Nobody's Pilgrims (Cinco Puntos Press) by Sergio Troncoso

No Country for Old Men meets Contagion in this story of three teenagers on the run, carrying a great menace, and chased by a greater evil.

Three teenagers are traveling northeast in a navy blue Ford pickup. Turi has fled his abusive family to see the beautiful New England landscape he's always dreamed about. Arnulfo is undocumented and wants only to find someplace to work and live. Molly seeks a new life far away from her nowhere Missouri town. Turi and Arnulfo are best friends. Molly and Turi are falling in love.

But for all their innocence, violence follows the trio at every turn. The mean viejito who owns the truck wants it back. The narco who hid a deadly shipment in the truck really, really wants it back. And the imperturbable hitman the narco sends after the trio will kill anyone who stands in his way. Turi, Arnulfo, and Molly might outrun the carnage that's stalking them ... but they can't elude the chaos they're carrying, no matter how far they go.

A literary novel with the propulsion of a thriller, a genre joyride written in the prose of a master, Nobody's Pilgrims both offers and questions the possibility of escape in America -- like Huckleberry Finn with a gritty frontera twist.

 

Unsettled Land: From Revolution to Republic, the Struggle for Texas (Basic Books) by Sam W Haynes

A bold new history of the origins and aftermath of the Texas Revolution, revealing how Indians, Mexicans, and Americans battled for survival in one of the continent’s most diverse regions 

 
The Texas Revolution has long been cast as an epic episode in the origins of the American West. As the story goes, larger-than-life figures like Sam Houston, David Crockett, and William Barret Travis fought to free Texas from repressive Mexican rule. In Unsettled Land, historian Sam Haynes reveals the reality beneath this powerful creation myth. He shows how the lives of ordinary people—white Americans, Mexicans, Native Americans, and those of African descent—were upended by extraordinary events over twenty-five years.
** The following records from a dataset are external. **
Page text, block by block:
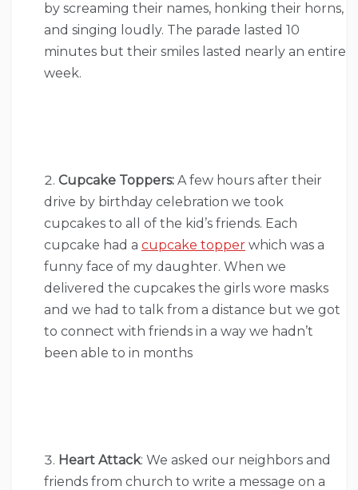
by screaming their names, honking their horns,
and singing loudly. The parade lasted 10
minutes but their smiles lasted nearly an entire
week.
Cupcake Toppers: A few hours after their
drive by birthday celebration we took
cupcakes to all of the kid’s friends. Each
cupcake had a cupcake topper which was a
funny face of my daughter. When we
delivered the cupcakes the girls wore masks
and we had to talk from a distance but we got
to connect with friends in a way we hadn’t
been able to in months
Heart Attack: We asked our neighbors and
friends from church to write a message on a
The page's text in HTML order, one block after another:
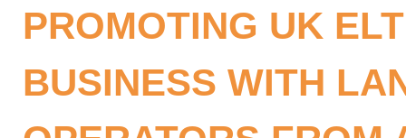
PROMOTING UK
BUSINESS WITH
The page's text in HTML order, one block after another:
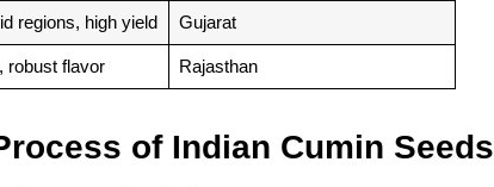
regions, high yield Gujarat
robust flavor Rajasthan
of Indian Cumin Seeds
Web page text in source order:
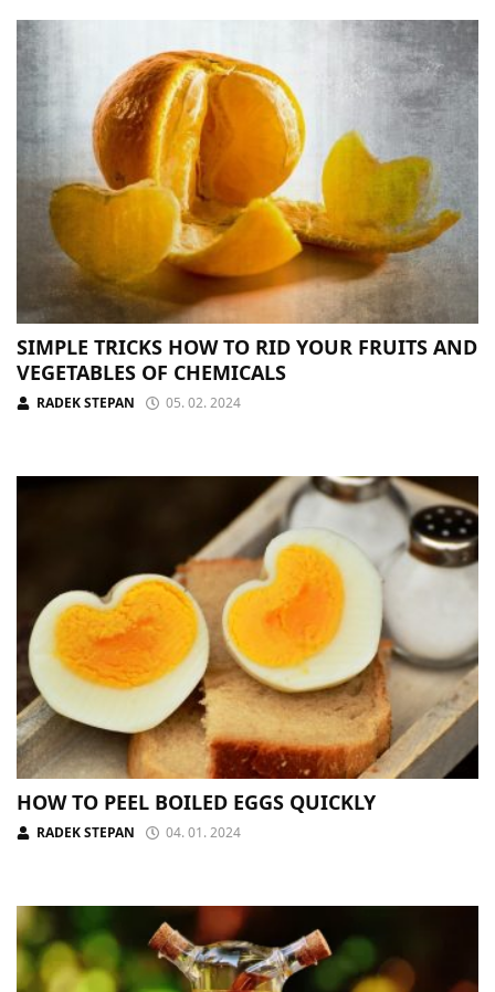
SIMPLE TRICKS HOW TO RID YOUR FRUITS AND
VEGETABLES OF CHEMICALS
RADEK STEPAN 05. 02. 2024
HOW TO PEEL BOILED EGGS QUICKLY
RADEK STEPAN 04. 01. 2024
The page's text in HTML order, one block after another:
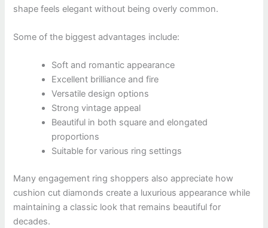
shape feels elegant without being overly common.
Some of the biggest advantages include:
Soft and romantic appearance
Excellent brilliance and fire
Versatile design options
Strong vintage appeal
Beautiful in both square and elongated
proportions
Suitable for various ring settings
Many engagement ring shoppers also appreciate how
cushion cut diamonds create a luxurious appearance while
maintaining a classic look that remains beautiful for
decades.
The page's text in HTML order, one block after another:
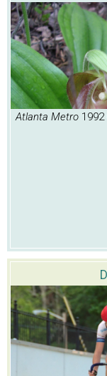
Atlanta Metro 1992
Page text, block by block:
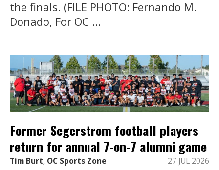
the finals. (FILE PHOTO: Fernando M.
Donado, For OC ...
Former Segerstrom football players
return for annual 7-on-7 alumni game
Tim Burt, OC Sports Zone 27 JUL 2026
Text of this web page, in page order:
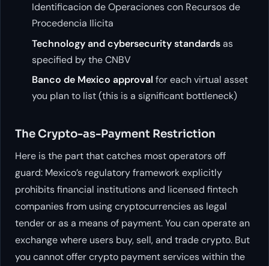
Identificacion de Operaciones con Recursos de
Procedencia Ilicita
Technology and cybersecurity standardsas
specified by the CNBV
Banco de Mexico approval for each virtual asset
you plan to list (this is a significant bottleneck)
The Crypto-as-Payment Restriction
Here is the part that catches most operators off
guard: Mexico’s regulatory framework explicitly
prohibits financial institutions and licensed fintech
companies from using cryptocurrencies as legal
tender or as a means of payment. You can operate an
exchange where users buy, sell, and trade crypto. But
you cannot offer crypto payment services within the
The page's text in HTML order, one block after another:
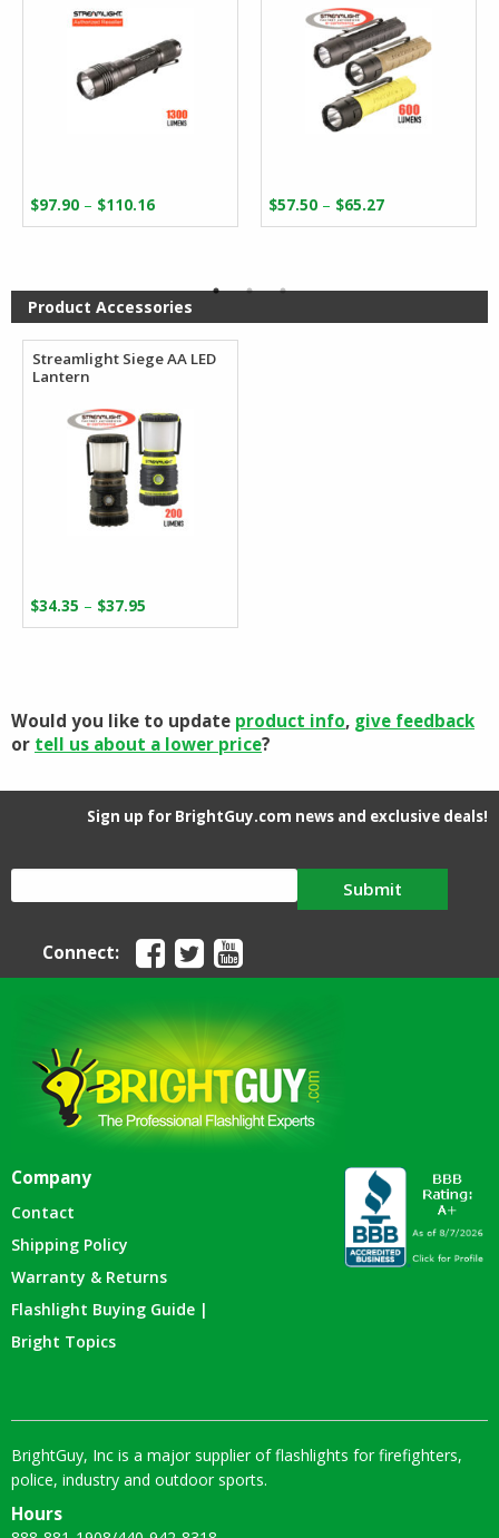
$97.90 – $110.16Price
range:
$110.16
$57.50 – $65.27Price
range:
$65.27
Product Accessories
Streamlight Siege AA LED
Lantern
$34.35 – $37.95
range:
Would you like to update product info, give feedback
or tell us about a lower price?
Sign up for BrightGuy.com news and exclusive deals!
Submit
Connect:
Company
Contact
Shipping Policy
Warranty & Returns
Flashlight Buying Guide |
Bright Topics
BrightGuy, Inc is a major supplier of flashlights for firefighters,
police, industry and outdoor sports.
Hours
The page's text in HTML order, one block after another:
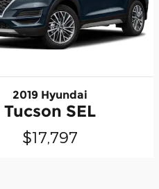
2019 Hyundai
Tucson SEL
$17,797
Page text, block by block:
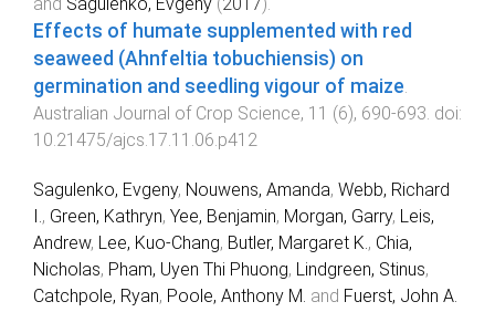
and Sagulenko, Evgeny (2017).
Effects of humate supplemented with red
seaweed (Ahnfeltia tobuchiensis) on
germination and seedling vigour of maize.
Australian Journal of Crop Science, 11 (6), 690-693. doi:
10.21475/ajcs.17.11.06.p412
Sagulenko, Evgeny, Nouwens, Amanda, Webb, Richard
I., Green, Kathryn, Yee, Benjamin, Morgan, Garry, Leis,
Andrew, Lee, Kuo-Chang, Butler, Margaret K., Chia,
Nicholas, Pham, Uyen Thi Phuong, Lindgreen, Stinus,
Catchpole, Ryan, Poole, Anthony M. and Fuerst, John A.
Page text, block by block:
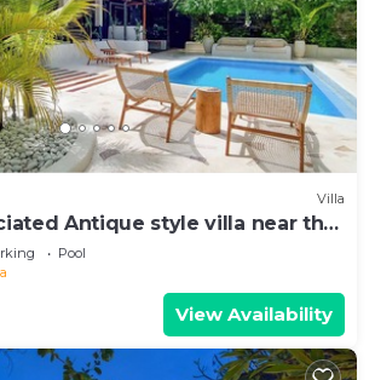
Villa
Antique style villa near the
Pool
View Availability
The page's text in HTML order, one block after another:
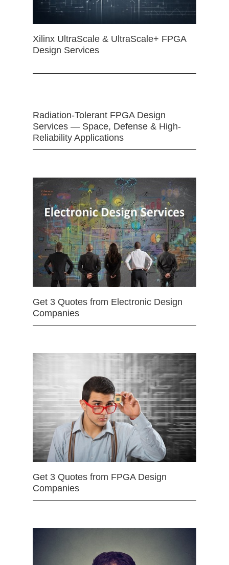
Xilinx UltraScale & UltraScale+ FPGA
Design Services
Radiation-Tolerant FPGA Design
Services — Space, Defense & High-
Reliability Applications
Get 3 Quotes from Electronic Design
Companies
Get 3 Quotes from FPGA Design
Companies
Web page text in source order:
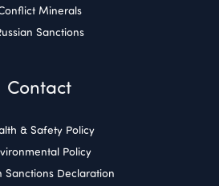
Minerals
Sanctions
Contact
& Safety Policy
Policy
Sanctions Declaration
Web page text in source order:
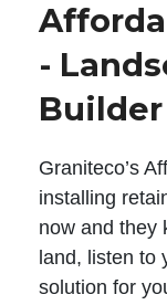
-
Builder
Graniteco’s
installing
now and they
land, listen to
solution for
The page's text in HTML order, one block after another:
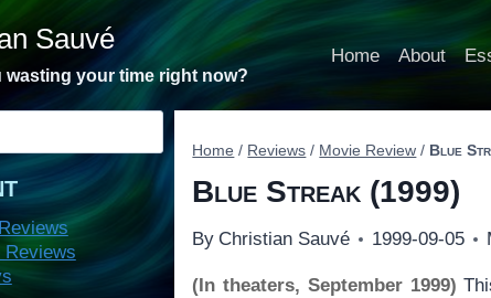
Sauvé
wasting your time right now?
Home About
Home / Reviews / Movie Review / Blue
Blue Streak (1999)
By Christian Sauvé 1999-09-05
(In theaters, September 1999)
Reviews
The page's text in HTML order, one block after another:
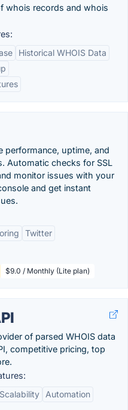
whois records and whois
Historical WHOIS Data
performance, uptime, and
Automatic checks for SSL
monitor issues with your
and get instant
Twitter
$9.0 / Monthly (Lite plan)
of parsed WHOIS data
competitive pricing, top
Scalability
Automation
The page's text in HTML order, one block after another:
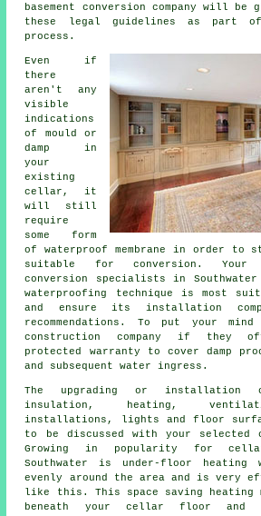
basement conversion company will
these legal guidelines as part
process.
Even if
there
aren't any
visible
indications
of mould or
damp in
your
existing
cellar, it
will still
require
some form
of waterproof membrane in order to
suitable for conversion. Your
conversion specialists in
waterproofing technique is most
and ensure its installation
recommendations. To put your
construction company if they
protected warranty to cover damp
and subsequent water ingress.
The upgrading or installation
insulation, heating,
installations, lights and floor
to be discussed with your selected
Growing in popularity for
Southwater is under-floor heating
evenly around the area and is very
like this. This space saving heating
beneath your cellar floor
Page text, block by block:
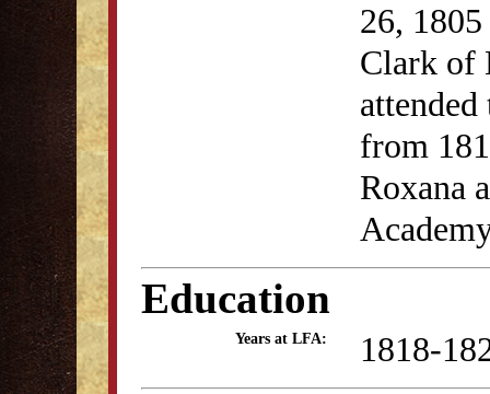
26,
Clark of
from
Roxana
Education
Years at LFA: 1818-
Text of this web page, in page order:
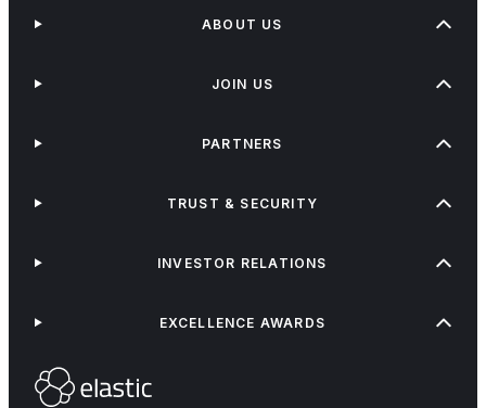
ABOUT US
JOIN US
PARTNERS
TRUST & SECURITY
INVESTOR RELATIONS
EXCELLENCE AWARDS
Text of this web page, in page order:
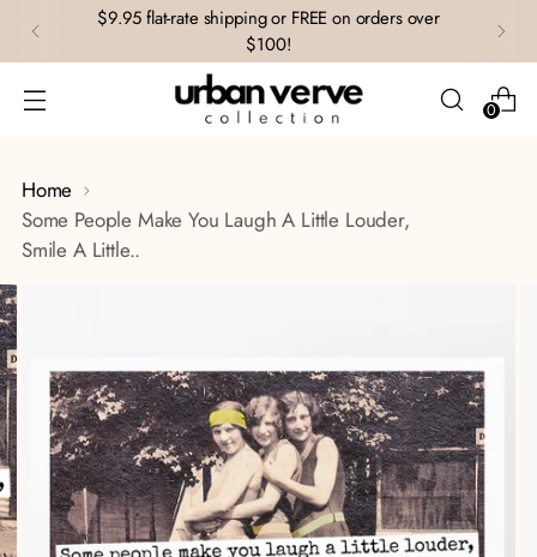
$9.95 flat-rate shipping or FREE on orders over
$100!
0
Home
Some People Make You Laugh A Little Louder,
Smile A Little..
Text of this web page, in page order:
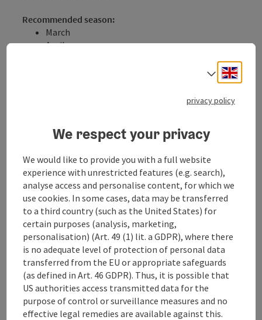
Recommended season:
March
April
Properties:
Scenic
Refreshment stops available
Family friendly
Cultural/historical value
Geological highlights
Description:
The Burgherrenweg leads challengingly through the
Donauleithen up to Rannariedl. Passing the castle and
the former walls of the bastion, the path leads along
the high ridge of the Donauleithen to the village to
the old court square with gallows. From there it
continues to ...
Select
privacy policy
We respect your privacy
We would like to provide you with a full website
experience with unrestricted features (e.g. search),
analyse access and personalise content, for which we
use cookies. In some cases, data may be transferred
to a third country (such as the United States) for
certain purposes (analysis, marketing,
personalisation) (Art. 49 (1) lit. a GDPR), where there
is no adequate level of protection of personal data
transferred from the EU or appropriate safeguards
(as defined in Art. 46 GDPR). Thus, it is possible that
US authorities access transmitted data for the
purpose of control or surveillance measures and no
effective legal remedies are available against this.
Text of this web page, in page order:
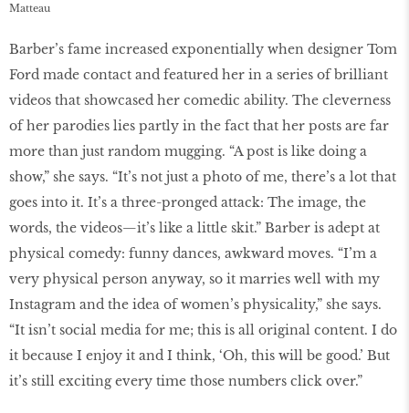
Matteau
Barber’s fame increased exponentially when designer Tom
Ford made contact and featured her in a series of brilliant
videos that showcased her comedic ability. The cleverness
of her parodies lies partly in the fact that her posts are far
more than just random mugging. “A post is like doing a
show,” she says. “It’s not just a photo of me, there’s a lot that
goes into it. It’s a three-pronged attack: The image, the
words, the videos—it’s like a little skit.” Barber is adept at
physical comedy: funny dances, awkward moves. “I’m a
very physical person anyway, so it marries well with my
Instagram and the idea of women’s physicality,” she says.
“It isn’t social media for me; this is all original content. I do
it because I enjoy it and I think, ‘Oh, this will be good.’ But
it’s still exciting every time those numbers click over.”
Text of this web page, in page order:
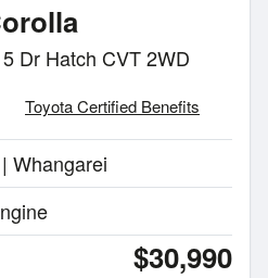
1.8 Hybrid G Z 5 Dr Hatch CVT 2WD
Toyota Certified Benefits
Whangarei
$30,990
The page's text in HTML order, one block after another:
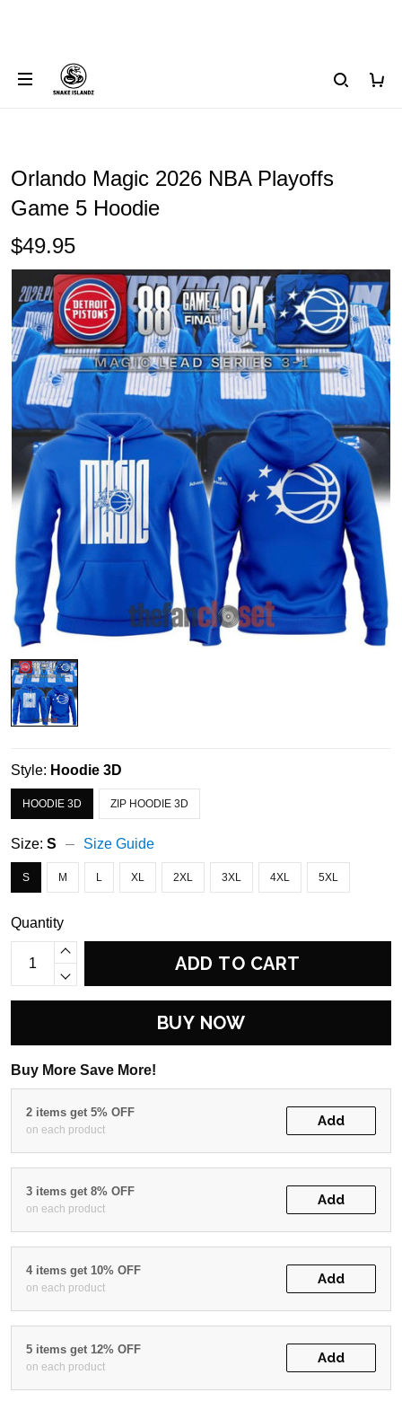
Orlando Magic 2026 NBA Playoffs
Game 5 Hoodie
$49.95
Style: Hoodie 3D
HOODIE 3D ZIP HOODIE 3D
Size: S Size Guide
S M L XL 2XL 3XL 4XL 5XL
Quantity
ADD TO CART
BUY NOW
Buy More Save More!
2 items get 5% OFF
on each product
Add
3 items get 8% OFF
on each product
Add
4 items get 10% OFF
on each product
Add
5 items get 12% OFF
on each product
Add
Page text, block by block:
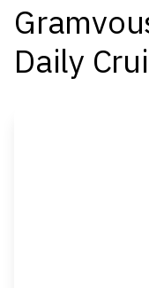
Daily
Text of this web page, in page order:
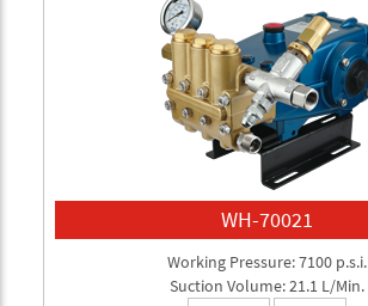
WH-70021
Working Pressure: 7100 p.s.i.
Suction Volume: 21.1 L/Min.
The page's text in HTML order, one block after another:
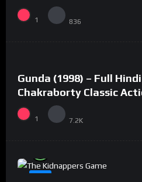
1 836
#2
Gunda (1998) – Full
Chakraborty Classic
1 7.2K
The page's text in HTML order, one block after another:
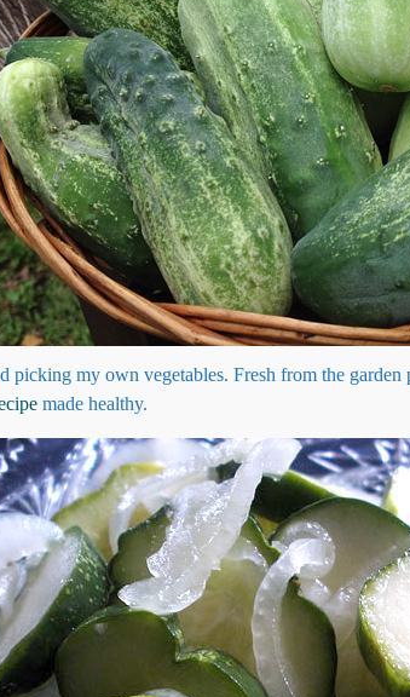
picking my own vegetables. Fresh from the
made healthy.
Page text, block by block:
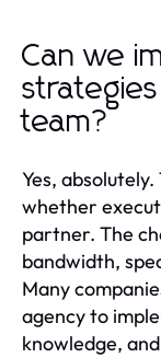
Can we
team?
Yes,
whether
partner. The
bandwidth,
Many
agency to
knowledge,
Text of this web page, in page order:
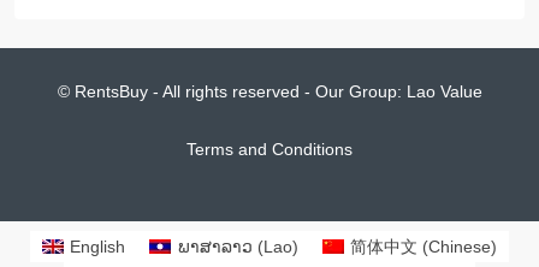
© RentsBuy - All rights reserved - Our Group: Lao Value
Terms and Conditions
English ພາສາລາວ (Lao) 简体中文 (Chinese)

After the battle of San Jacinto, racial lines snapped taut as a new nation, the Lone Star republic, sought to expel Indians, marginalize Mexicans, and tighten its grip on the enslaved. 
 
This is a revelatory and essential new narrative of a major turning point in the history of North America. 

 

Bad Mexicans: Race, Empire, and Revolution in the Borderlands (W.W. Norton Company) by Kelly Lytle Hernández

"Rebel historian" Kelly Lytle Hernández reframes our understanding of U.S. history in this groundbreaking narrative of revolution in the borderlands.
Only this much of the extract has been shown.